Much like the case with Social Security, Medicare was not designed to cover all of an eligible retiree’s health care expenses. Recent figures show there are 48 million Americans on Medicare, of which 5 out of 6 recipients are seniors age 65 or older. While Medicare may cover the majority of health care cost for many seniors, the type of care required varies greatly from person to person.

Medicare has good coverage for hospitalization and doctor visits, but there is minimal coverage for most long-term care like home health care, assisted living, and nursing home care. According to a study by Hewitt Associates, health care costs can amount to 20% of a retiree’s yearly income. For those who are on Medicare or expect to become eligible upon retirement, Medicare Advantage plans or Medigap are common solutions to minimize your risk of out of pocket expenses.

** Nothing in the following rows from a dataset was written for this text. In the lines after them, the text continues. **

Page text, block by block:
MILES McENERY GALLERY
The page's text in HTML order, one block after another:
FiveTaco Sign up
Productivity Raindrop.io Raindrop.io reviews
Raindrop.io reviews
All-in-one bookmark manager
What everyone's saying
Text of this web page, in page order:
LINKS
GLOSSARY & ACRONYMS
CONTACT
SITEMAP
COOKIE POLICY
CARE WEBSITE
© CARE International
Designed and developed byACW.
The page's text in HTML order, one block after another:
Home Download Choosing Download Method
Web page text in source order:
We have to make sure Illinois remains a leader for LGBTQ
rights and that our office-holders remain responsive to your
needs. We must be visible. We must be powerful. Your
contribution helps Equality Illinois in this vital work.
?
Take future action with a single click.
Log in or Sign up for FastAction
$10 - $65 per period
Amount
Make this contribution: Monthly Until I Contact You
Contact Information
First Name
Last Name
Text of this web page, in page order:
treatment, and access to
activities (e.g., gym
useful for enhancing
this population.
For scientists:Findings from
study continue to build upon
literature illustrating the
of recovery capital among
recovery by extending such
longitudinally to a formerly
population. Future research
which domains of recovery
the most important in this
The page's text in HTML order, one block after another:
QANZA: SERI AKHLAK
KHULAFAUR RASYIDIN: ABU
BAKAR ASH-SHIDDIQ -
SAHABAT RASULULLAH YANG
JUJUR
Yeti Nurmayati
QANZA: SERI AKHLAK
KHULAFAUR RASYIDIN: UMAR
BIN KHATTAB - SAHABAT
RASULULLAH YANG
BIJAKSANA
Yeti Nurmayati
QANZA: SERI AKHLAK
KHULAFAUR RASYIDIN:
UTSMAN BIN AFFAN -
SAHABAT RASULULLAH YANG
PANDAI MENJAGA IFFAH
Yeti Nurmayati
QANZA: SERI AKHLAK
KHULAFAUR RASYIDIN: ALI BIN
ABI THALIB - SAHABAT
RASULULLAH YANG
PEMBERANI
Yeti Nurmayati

Determine early on if you will be eligible for Medicare and then be sure to budget for any copayments or premiums required by the plan you think you will enroll in. Consider buying supplemental medical insurance and/or long-term care insurance to minimize your risk of out of pocket medical expenses. The fact is Medicare will not cover all of your health care needs, so budget and plan accordingly. All of this is not even taking into account the potential instability of Medicare in the future.

4. You’ll receive an inheritance large enough to cover your retirement

As much as everyone would love for this to happen, you can’t count on it! Even if your parents or another beloved family member have the savings to cover their own retirement they probably won’t have enough left over to pay for all of your retirement. There are so many variables that it’s foolish to bank on your future inheritance providing for all your needs after you stop working.

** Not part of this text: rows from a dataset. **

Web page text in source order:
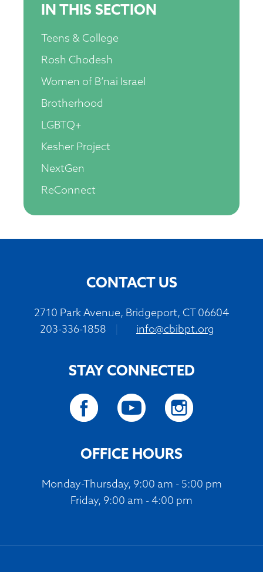
IN THIS SECTION
Teens & College
Rosh Chodesh
Women of B’nai Israel
Brotherhood
LGBTQ+
Kesher Project
NextGen
ReConnect
CONTACT US
2710 Park Avenue, Bridgeport, CT 06604
203-336-1858
info@cbibpt.org
STAY CONNECTED
OFFICE HOURS
Monday-Thursday, 9:00 am - 5:00 pm
Friday, 9:00 am - 4:00 pm
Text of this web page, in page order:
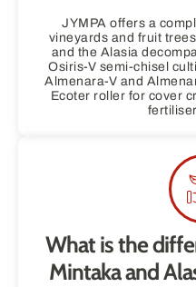
JYMPA offers a
vineyards and fruit
and the Alasia
Osiris-V semi-chisel
Almenara-V and
Ecoter roller for cover
What is the
Mintaka and
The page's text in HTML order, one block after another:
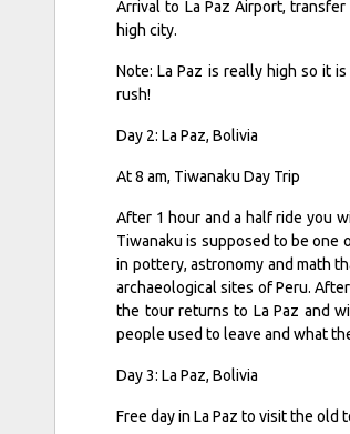
Arrival to La Paz Airport,
high city.
Note: La Paz is really high so it
rush!
Day 2: La Paz, Bolivia
At 8 am, Tiwanaku Day Trip
After 1 hour and a half ride you
Tiwanaku is supposed to be one
in pottery, astronomy and math
archaeological sites of Peru.
the tour returns to La Paz and
people used to leave and what
Day 3: La Paz, Bolivia
Free day in La Paz to visit the old
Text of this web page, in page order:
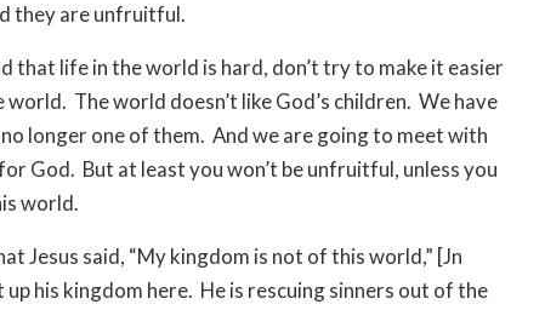
they are unfruitful.
that life in the world is hard, don’t try to make it easier
The world doesn’t like God’s children. We have
longer one of them. And we are going to meet with
God. But at least you won’t be unfruitful, unless you
world.
Jesus said, “My kingdom is not of this world,” [Jn
his kingdom here. He is rescuing sinners out of the
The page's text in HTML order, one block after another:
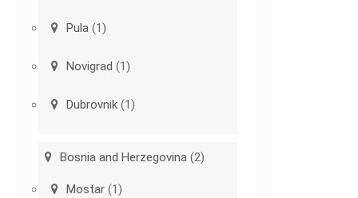
Pula (1)
Novigrad (1)
Dubrovnik (1)
Bosnia and Herzegovina (2)
Mostar (1)
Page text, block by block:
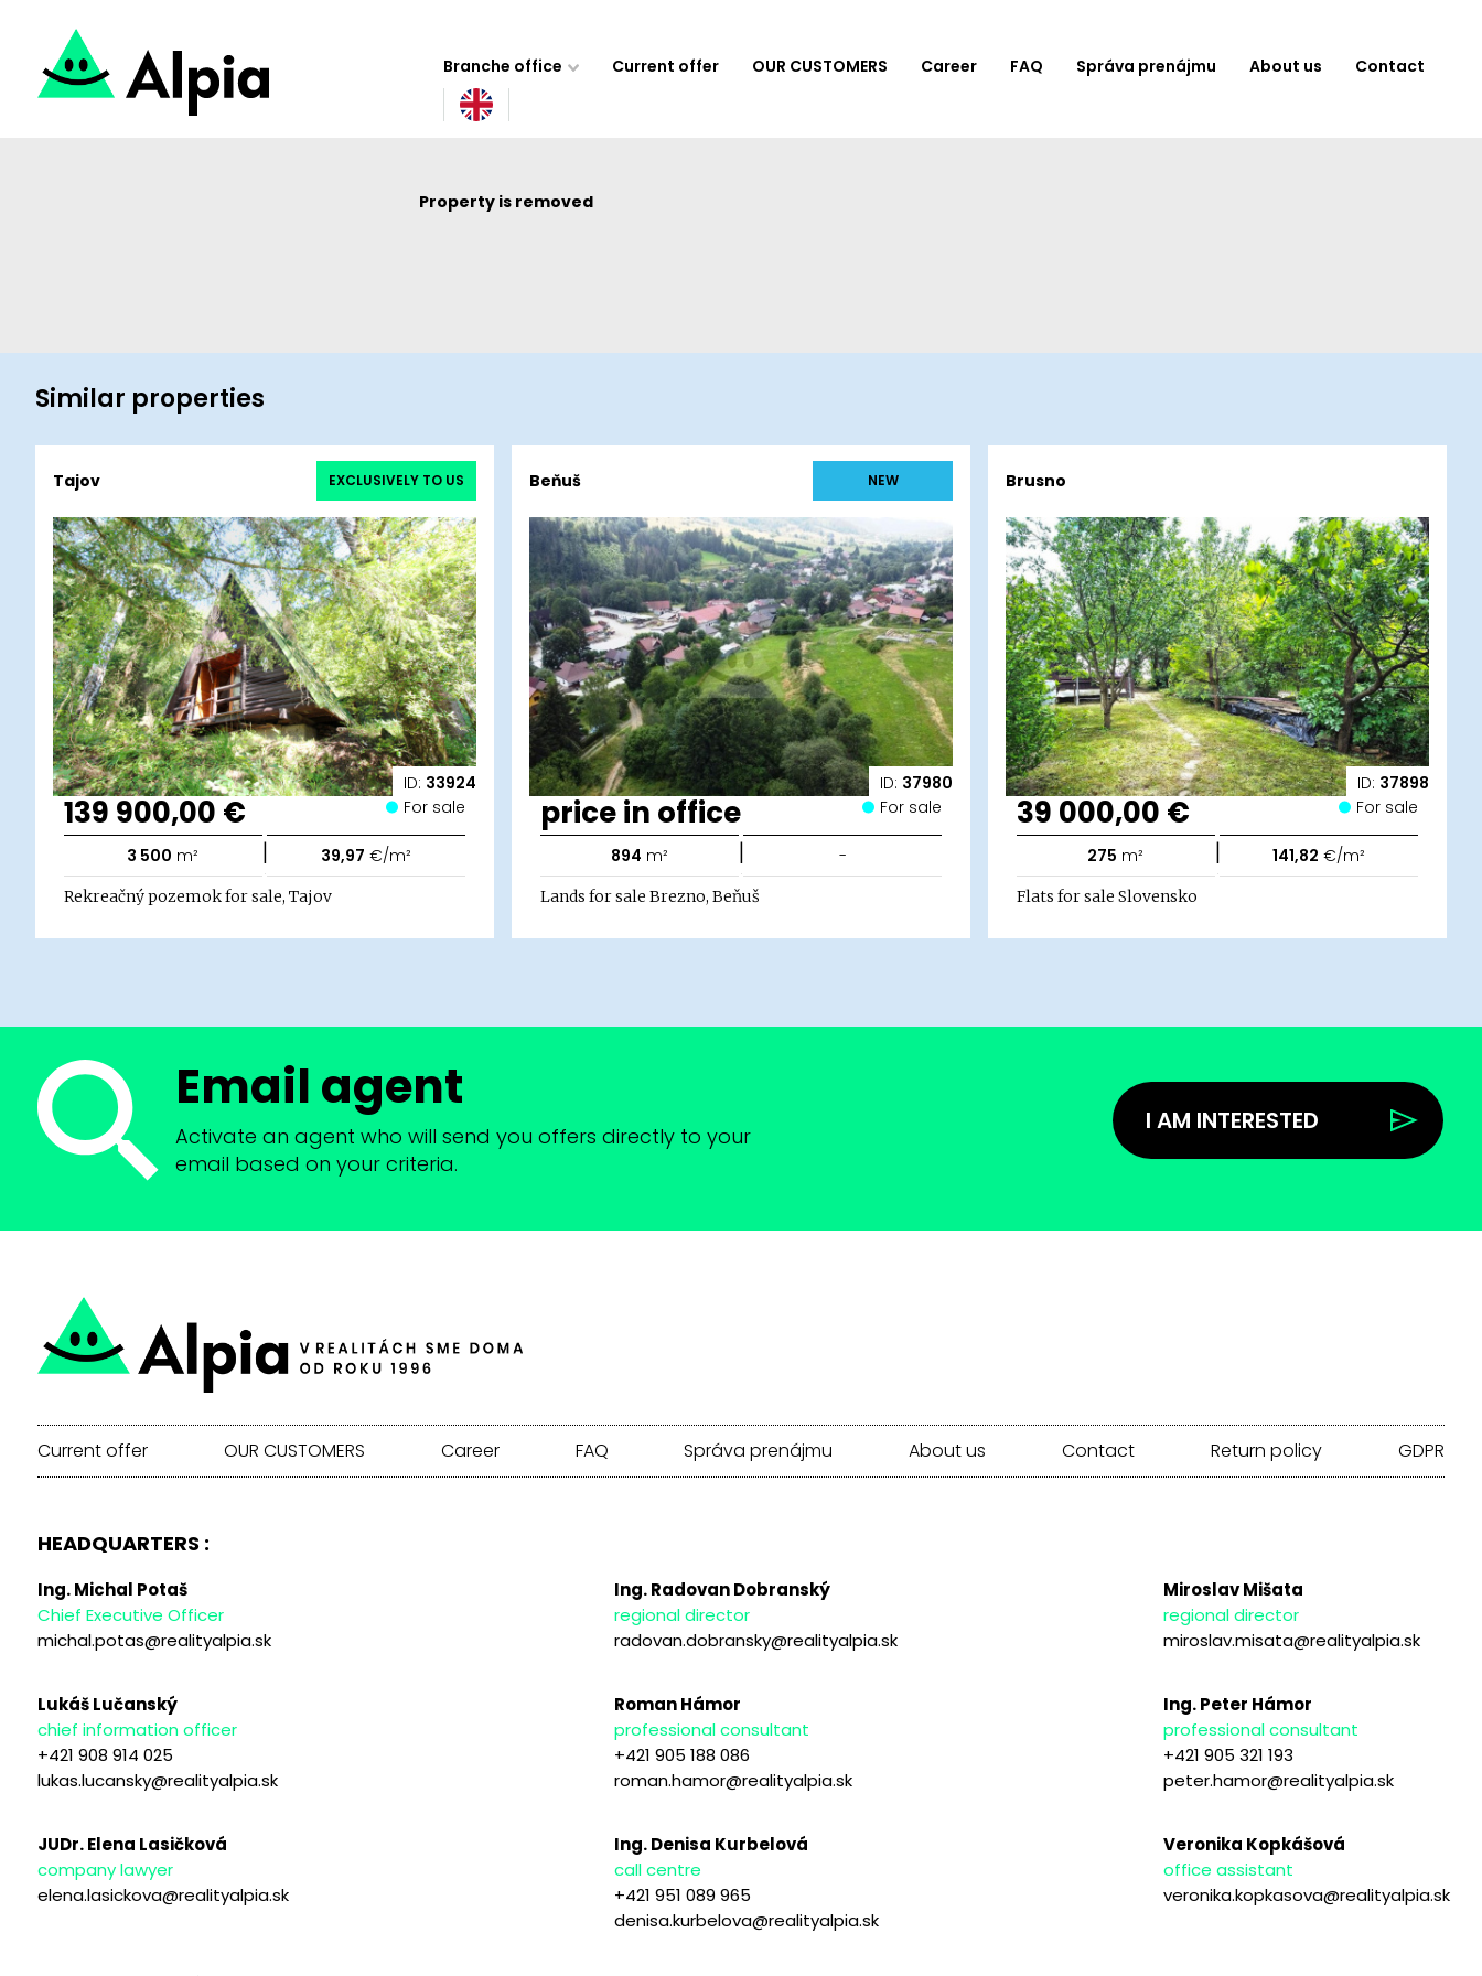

What if your family member(s) live longer than they expect and spend all their money? What if the economy takes a major hit and so do their investments? What if they change their mind and decide to leave most of their money to charity? You just don’t know what the future may hold, no matter what you’ve been promised or how good your relationship is with your parents or extended family. The quality of your retirement living is not something you want to take a chance on!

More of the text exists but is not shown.